Give back exactly the stretch of data below from the line holding "at time [194, 48]" through the line holding "with a strong property : [73, 562]", both ends included, and leave the remaining lines out.

◇ ◇ ◇ ◇ ◇

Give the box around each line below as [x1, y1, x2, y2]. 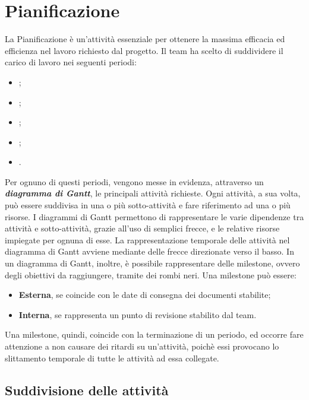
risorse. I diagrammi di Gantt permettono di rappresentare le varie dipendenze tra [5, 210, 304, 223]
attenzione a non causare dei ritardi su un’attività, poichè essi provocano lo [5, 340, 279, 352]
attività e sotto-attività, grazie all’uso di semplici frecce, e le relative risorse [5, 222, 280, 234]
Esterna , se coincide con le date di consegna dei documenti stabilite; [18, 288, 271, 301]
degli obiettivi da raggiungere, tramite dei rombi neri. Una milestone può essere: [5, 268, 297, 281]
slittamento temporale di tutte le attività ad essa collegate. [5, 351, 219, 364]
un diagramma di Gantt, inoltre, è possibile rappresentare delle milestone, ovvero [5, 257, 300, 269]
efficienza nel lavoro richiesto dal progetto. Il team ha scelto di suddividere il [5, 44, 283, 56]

◇ ◇ ◇ ◇ ◇

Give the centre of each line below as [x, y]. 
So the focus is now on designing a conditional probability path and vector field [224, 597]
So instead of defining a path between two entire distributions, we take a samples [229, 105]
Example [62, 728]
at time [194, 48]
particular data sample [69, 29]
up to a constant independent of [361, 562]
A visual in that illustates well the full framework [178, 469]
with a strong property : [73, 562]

◇ ◇ ◇ ◇ ◇

WRITTEN SOLUTION ▸
at time [194, 48]
particular data sample [69, 29]
up to a constant independent of [361, 562]
A visual in that illustates well the full framework [178, 469]
with a strong property : [73, 562]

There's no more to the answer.